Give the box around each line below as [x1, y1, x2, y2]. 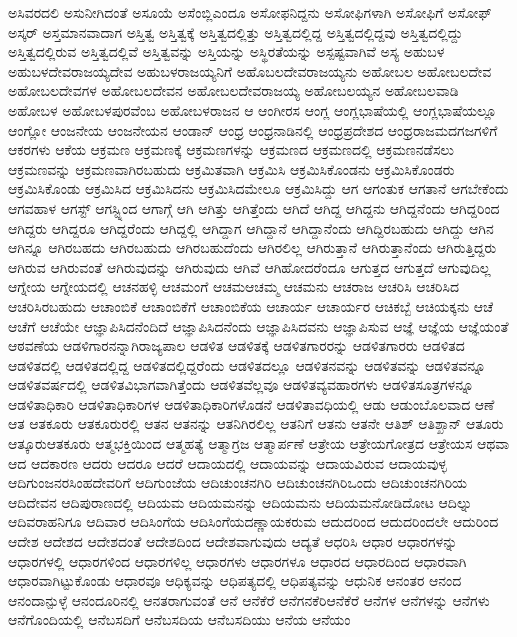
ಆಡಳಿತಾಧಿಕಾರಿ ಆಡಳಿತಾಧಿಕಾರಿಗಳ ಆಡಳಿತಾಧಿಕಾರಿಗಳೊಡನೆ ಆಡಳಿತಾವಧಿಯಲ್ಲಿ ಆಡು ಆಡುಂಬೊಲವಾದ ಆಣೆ [8, 393, 495, 414]
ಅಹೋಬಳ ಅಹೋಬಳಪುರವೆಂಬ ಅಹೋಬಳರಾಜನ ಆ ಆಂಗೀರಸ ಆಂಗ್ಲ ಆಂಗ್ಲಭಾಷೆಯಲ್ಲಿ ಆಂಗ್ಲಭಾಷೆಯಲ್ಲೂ [8, 99, 497, 120]
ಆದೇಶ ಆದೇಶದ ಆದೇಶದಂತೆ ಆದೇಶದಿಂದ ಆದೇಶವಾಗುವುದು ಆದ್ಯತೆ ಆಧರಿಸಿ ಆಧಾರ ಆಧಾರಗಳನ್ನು [8, 531, 458, 552]
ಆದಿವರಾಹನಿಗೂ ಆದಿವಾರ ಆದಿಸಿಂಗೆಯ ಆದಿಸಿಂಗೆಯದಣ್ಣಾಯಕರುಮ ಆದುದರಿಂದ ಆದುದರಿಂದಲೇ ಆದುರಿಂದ [8, 511, 499, 532]
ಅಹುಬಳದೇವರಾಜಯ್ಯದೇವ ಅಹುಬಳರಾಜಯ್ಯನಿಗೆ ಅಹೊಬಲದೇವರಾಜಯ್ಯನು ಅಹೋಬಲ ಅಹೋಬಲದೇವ [8, 60, 492, 81]
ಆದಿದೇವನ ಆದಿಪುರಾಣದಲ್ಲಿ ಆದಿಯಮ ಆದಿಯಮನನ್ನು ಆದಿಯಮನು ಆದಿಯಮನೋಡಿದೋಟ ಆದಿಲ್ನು [8, 491, 473, 512]
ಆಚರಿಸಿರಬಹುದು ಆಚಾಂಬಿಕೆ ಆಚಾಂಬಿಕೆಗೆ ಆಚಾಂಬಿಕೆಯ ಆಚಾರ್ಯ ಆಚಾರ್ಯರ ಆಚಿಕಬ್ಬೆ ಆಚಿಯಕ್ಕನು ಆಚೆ [8, 295, 494, 316]
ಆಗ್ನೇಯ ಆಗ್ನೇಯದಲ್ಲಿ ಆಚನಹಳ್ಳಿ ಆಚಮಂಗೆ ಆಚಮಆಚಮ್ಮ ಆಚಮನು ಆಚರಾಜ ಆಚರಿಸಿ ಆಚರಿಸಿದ [8, 276, 459, 297]
----
Exercise description: All the records need to be set down word for word, with the images left out.

Response area:
Give the box around each line below as [x1, y1, x2, y2]. 
ಆಡಳಿತಾಧಿಕಾರಿ ಆಡಳಿತಾಧಿಕಾರಿಗಳ ಆಡಳಿತಾಧಿಕಾರಿಗಳೊಡನೆ ಆಡಳಿತಾವಧಿಯಲ್ಲಿ ಆಡು ಆಡುಂಬೊಲವಾದ ಆಣೆ [8, 393, 495, 414]
ಅಹೋಬಳ ಅಹೋಬಳಪುರವೆಂಬ ಅಹೋಬಳರಾಜನ ಆ ಆಂಗೀರಸ ಆಂಗ್ಲ ಆಂಗ್ಲಭಾಷೆಯಲ್ಲಿ ಆಂಗ್ಲಭಾಷೆಯಲ್ಲೂ [8, 99, 497, 120]
ಆದೇಶ ಆದೇಶದ ಆದೇಶದಂತೆ ಆದೇಶದಿಂದ ಆದೇಶವಾಗುವುದು ಆದ್ಯತೆ ಆಧರಿಸಿ ಆಧಾರ ಆಧಾರಗಳನ್ನು [8, 531, 458, 552]
ಆದಿವರಾಹನಿಗೂ ಆದಿವಾರ ಆದಿಸಿಂಗೆಯ ಆದಿಸಿಂಗೆಯದಣ್ಣಾಯಕರುಮ ಆದುದರಿಂದ ಆದುದರಿಂದಲೇ ಆದುರಿಂದ [8, 511, 499, 532]
ಅಹುಬಳದೇವರಾಜಯ್ಯದೇವ ಅಹುಬಳರಾಜಯ್ಯನಿಗೆ ಅಹೊಬಲದೇವರಾಜಯ್ಯನು ಅಹೋಬಲ ಅಹೋಬಲದೇವ [8, 60, 492, 81]
ಆದಿದೇವನ ಆದಿಪುರಾಣದಲ್ಲಿ ಆದಿಯಮ ಆದಿಯಮನನ್ನು ಆದಿಯಮನು ಆದಿಯಮನೋಡಿದೋಟ ಆದಿಲ್ನು [8, 491, 473, 512]
ಆಚರಿಸಿರಬಹುದು ಆಚಾಂಬಿಕೆ ಆಚಾಂಬಿಕೆಗೆ ಆಚಾಂಬಿಕೆಯ ಆಚಾರ್ಯ ಆಚಾರ್ಯರ ಆಚಿಕಬ್ಬೆ ಆಚಿಯಕ್ಕನು ಆಚೆ [8, 295, 494, 316]
ಆಗ್ನೇಯ ಆಗ್ನೇಯದಲ್ಲಿ ಆಚನಹಳ್ಳಿ ಆಚಮಂಗೆ ಆಚಮಆಚಮ್ಮ ಆಚಮನು ಆಚರಾಜ ಆಚರಿಸಿ ಆಚರಿಸಿದ [8, 276, 459, 297]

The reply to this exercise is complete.